Linux DevCenter    
 Published on Linux DevCenter (http://www.linuxdevcenter.com/)
 See this if you're having trouble printing code examples


Bayesian Filtering with bogofilter and Sylpheed Claws

by Oktay Altunergil
01/30/2003

In August 2002, Paul Graham published a paper suggesting that Bayes' probability theorem (see Resources) applied to the spam emails we receive. The gist of Graham's paper is that each word you receive in your emails -- including those that make up the email header -- carry a spam value of 0 to 1. This number is calculated by studying a large number of emails that are known to be spam versus another set of emails that are known to be legitimate. If a particular word only appears in spam emails, there is a high probability that the next time you see this word in an email message, it will be part of a spam message. Similarly if a word, such as your secret nickname that only a few people know or the From: address of a coworker, tends to appear only in good emails, that word will have a higher probability of being present in a non-spam email message. Of course, we should score all of the words in a message and get an average "spam probability value" for the whole message so that an email from a friend trying to let you know about "a great business opportunity !!" does not go into your trash bin or a spam email about "how to copy your DVDs" don't go into your good email folder just because it addressed you by your first name.

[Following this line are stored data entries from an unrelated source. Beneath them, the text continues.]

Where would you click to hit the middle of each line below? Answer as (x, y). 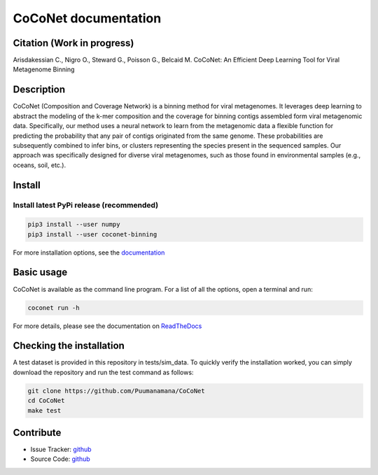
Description (39, 90)
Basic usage (40, 272)
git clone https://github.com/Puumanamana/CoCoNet (117, 391)
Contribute (37, 433)
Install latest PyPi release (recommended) (86, 205)
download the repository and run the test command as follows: (103, 372)
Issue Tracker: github (61, 449)
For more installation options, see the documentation (89, 253)
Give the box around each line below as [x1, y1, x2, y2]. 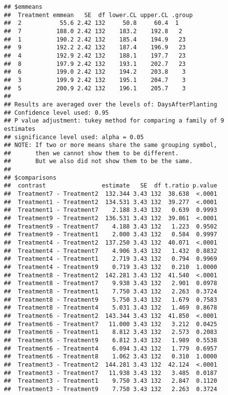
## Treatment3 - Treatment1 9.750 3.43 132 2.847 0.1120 [4, 377, 217, 385]
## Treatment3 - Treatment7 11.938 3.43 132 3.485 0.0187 [4, 369, 217, 376]
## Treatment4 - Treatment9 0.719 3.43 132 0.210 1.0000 [4, 264, 217, 270]
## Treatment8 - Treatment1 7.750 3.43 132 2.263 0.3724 [4, 288, 217, 295]
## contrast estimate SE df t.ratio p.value [4, 182, 217, 189]
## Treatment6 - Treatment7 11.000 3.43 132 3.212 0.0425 [4, 320, 217, 328]
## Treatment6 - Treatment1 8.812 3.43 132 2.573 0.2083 [4, 329, 217, 336]
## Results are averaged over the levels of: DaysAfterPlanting [4, 101, 217, 108]
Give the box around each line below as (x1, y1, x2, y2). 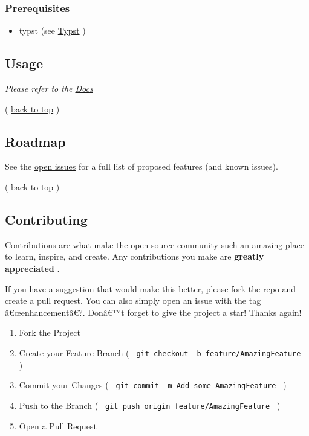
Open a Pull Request (19, 419, 97, 432)
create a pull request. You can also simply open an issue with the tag (5, 294, 261, 307)
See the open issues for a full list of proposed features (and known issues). (5, 160, 278, 173)
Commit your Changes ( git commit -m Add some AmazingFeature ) (19, 379, 287, 391)
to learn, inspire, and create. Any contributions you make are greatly (5, 250, 264, 263)
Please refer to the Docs (5, 82, 93, 95)
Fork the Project (19, 326, 81, 339)
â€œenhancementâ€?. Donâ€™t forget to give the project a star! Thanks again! (5, 306, 302, 318)
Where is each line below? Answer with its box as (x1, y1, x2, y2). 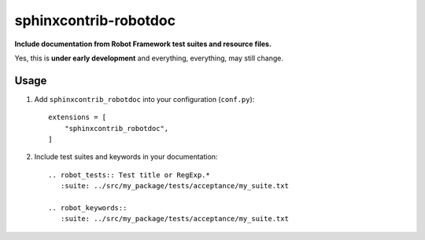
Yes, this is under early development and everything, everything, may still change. (14, 53, 283, 63)
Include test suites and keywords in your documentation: (34, 152, 218, 162)
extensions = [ (48, 113, 107, 122)
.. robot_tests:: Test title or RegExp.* (48, 170, 210, 180)
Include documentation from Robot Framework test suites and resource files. (14, 39, 272, 49)
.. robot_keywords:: (48, 203, 128, 212)
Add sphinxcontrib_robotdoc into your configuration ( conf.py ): (34, 94, 255, 104)
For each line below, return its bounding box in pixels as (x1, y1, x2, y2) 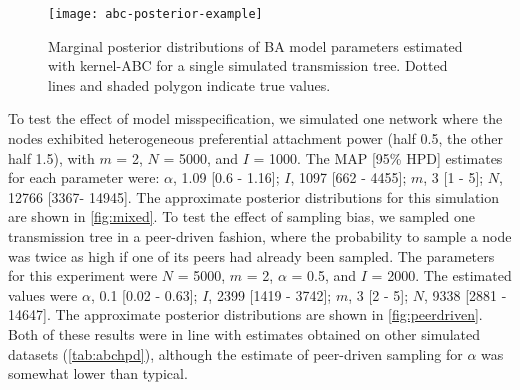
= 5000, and (163, 147, 239, 168)
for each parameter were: (8, 167, 160, 188)
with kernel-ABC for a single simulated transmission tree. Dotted (48, 55, 448, 76)
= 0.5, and (291, 265, 357, 286)
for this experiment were (8, 265, 158, 286)
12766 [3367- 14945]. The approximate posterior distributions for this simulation (8, 186, 500, 207)
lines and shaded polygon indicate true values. (48, 74, 331, 95)
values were (8, 284, 78, 305)
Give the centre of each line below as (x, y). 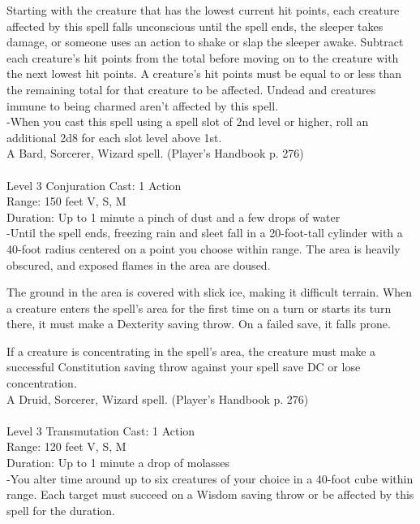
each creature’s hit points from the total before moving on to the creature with (203, 57)
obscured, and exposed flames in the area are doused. (139, 264)
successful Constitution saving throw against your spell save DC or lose (184, 367)
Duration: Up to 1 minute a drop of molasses (118, 463)
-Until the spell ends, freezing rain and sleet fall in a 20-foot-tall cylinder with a (205, 233)
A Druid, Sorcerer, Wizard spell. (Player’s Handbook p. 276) (158, 398)
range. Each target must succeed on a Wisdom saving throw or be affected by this (210, 494)
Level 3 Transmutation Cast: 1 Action (101, 430)
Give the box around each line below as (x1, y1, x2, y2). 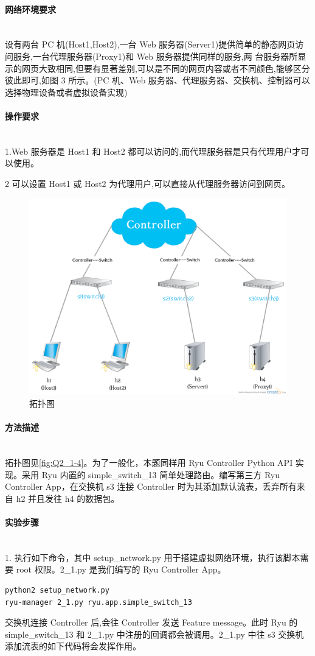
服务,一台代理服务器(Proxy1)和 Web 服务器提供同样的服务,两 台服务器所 (13, 49, 298, 62)
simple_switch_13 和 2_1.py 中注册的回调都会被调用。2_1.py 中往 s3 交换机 (5, 627, 304, 640)
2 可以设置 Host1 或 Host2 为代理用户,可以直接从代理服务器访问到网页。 (5, 177, 291, 189)
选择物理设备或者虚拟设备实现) (5, 85, 128, 98)
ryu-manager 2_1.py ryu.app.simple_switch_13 (5, 598, 192, 607)
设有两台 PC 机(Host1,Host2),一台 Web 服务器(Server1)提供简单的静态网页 (5, 38, 296, 51)
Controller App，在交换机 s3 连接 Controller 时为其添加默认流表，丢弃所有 (5, 480, 297, 493)
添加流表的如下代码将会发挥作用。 (5, 640, 141, 652)
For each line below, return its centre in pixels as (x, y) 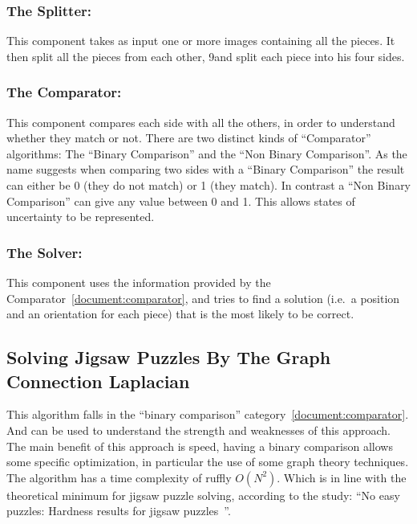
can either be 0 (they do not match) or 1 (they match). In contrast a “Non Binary (209, 185)
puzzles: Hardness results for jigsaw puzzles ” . (119, 511)
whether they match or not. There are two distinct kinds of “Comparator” (189, 138)
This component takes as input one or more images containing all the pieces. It (201, 41)
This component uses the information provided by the (139, 282)
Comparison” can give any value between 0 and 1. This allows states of (181, 201)
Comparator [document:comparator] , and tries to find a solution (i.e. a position (203, 298)
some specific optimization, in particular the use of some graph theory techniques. (208, 462)
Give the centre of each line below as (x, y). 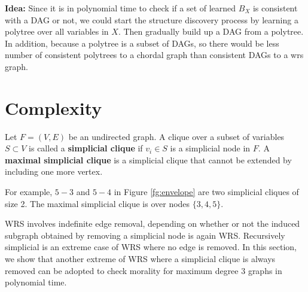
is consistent (275, 8)
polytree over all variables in (57, 31)
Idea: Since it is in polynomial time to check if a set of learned (121, 8)
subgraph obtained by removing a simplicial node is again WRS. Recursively (145, 235)
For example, (29, 192)
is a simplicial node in (210, 148)
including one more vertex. (54, 171)
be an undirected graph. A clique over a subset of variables (176, 136)
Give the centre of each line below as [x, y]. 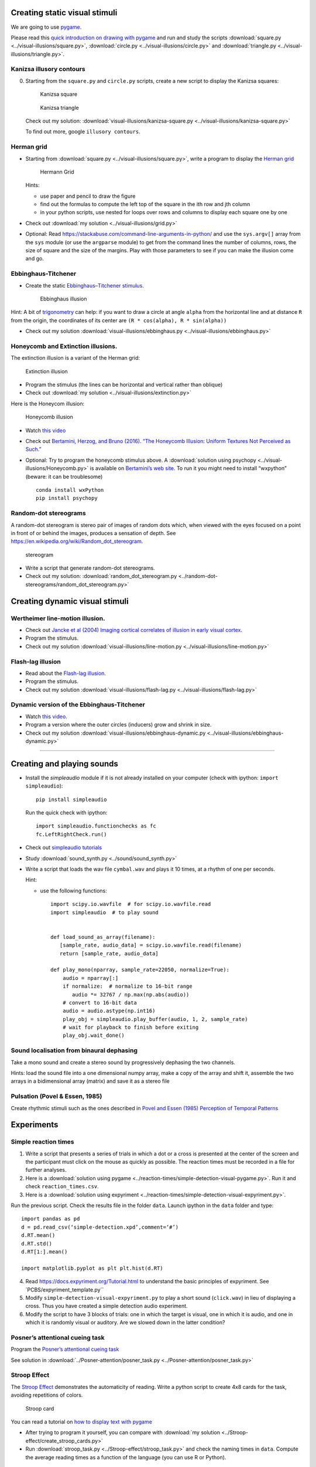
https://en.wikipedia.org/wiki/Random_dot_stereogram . [77, 541]
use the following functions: [74, 890]
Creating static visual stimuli [64, 13]
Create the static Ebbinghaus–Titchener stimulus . [85, 285]
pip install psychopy [67, 498]
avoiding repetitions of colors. [47, 1395]
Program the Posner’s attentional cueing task [65, 1349]
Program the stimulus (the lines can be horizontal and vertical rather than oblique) [124, 385]
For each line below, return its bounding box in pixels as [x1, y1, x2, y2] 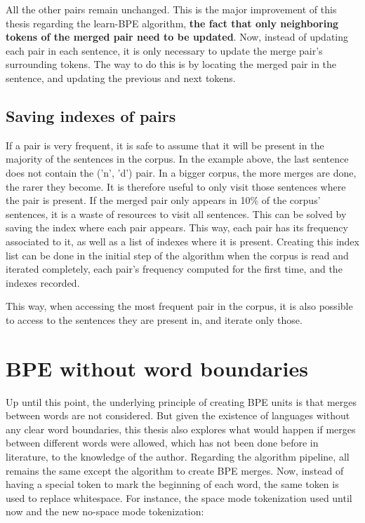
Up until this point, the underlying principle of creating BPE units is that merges [6, 394, 357, 409]
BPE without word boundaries [6, 353, 308, 382]
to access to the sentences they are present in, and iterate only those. [6, 312, 303, 327]
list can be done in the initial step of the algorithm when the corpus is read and [6, 247, 349, 262]
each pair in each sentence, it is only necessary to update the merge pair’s [6, 43, 323, 57]
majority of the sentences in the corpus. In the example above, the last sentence [6, 151, 349, 166]
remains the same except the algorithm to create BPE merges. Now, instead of [6, 463, 344, 477]
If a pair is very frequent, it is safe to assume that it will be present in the [6, 137, 324, 152]
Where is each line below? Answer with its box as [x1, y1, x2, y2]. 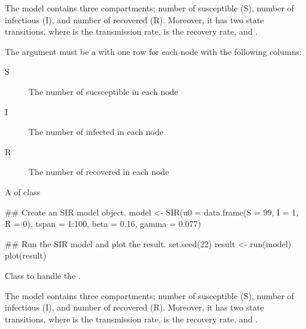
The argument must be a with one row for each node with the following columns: [5, 45, 302, 57]
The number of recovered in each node [29, 165, 169, 178]
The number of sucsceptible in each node [29, 85, 178, 97]
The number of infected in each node [29, 125, 164, 138]
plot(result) [5, 249, 47, 262]
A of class [5, 185, 41, 198]
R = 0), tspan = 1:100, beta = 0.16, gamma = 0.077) [5, 217, 201, 230]
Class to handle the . [5, 269, 81, 281]
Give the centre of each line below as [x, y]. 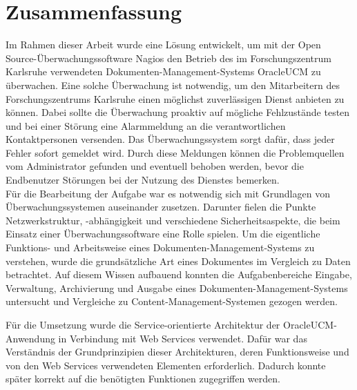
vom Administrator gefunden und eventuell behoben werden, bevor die [155, 166]
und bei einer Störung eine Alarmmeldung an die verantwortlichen [146, 125]
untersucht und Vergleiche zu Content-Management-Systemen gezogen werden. [172, 301]
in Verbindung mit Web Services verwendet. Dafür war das [183, 338]
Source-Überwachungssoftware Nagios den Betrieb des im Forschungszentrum [168, 58]
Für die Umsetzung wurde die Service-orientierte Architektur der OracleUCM [170, 324]
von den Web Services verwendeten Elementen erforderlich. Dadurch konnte [166, 365]
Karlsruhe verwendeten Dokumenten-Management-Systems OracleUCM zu [163, 71]
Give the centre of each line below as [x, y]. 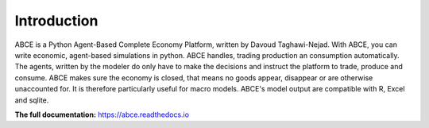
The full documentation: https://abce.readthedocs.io [102, 114]
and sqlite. [32, 100]
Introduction [56, 21]
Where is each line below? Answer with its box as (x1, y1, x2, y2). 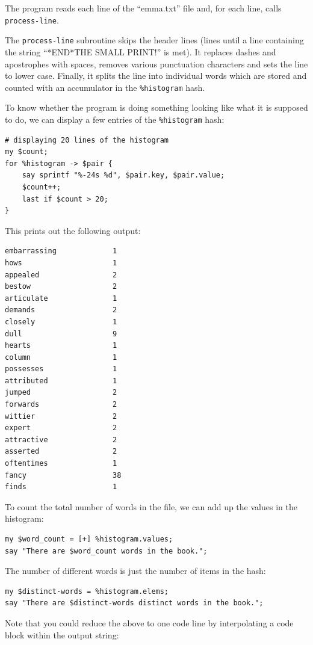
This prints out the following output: (5, 224, 141, 236)
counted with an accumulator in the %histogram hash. (5, 81, 205, 93)
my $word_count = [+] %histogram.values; (5, 535, 173, 543)
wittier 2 (5, 412, 117, 421)
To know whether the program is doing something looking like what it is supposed (5, 101, 308, 114)
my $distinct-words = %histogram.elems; (5, 587, 169, 596)
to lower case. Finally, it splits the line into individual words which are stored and (5, 69, 307, 82)
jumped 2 (5, 388, 117, 397)

What makes Bayesian filtering special is that false positives -- legitimate emails marked as spam -- are very rare. As Graham points out, spammers can fool every system we put in place, but they still have to deliver their commercial message. This message is exactly what causes them to shoot themselves in the foot. It is trivial to recognize spam email if you take a quick look at the subject and the message body. This action can be emulated very successfully using a Bayesian filter that learns on your behalf, applying acquired knowledge to your future emails. If you notice the filter is making a mistake, you can teach it to not do the same thing again. After a very short while, the filter will be almost bullet proof.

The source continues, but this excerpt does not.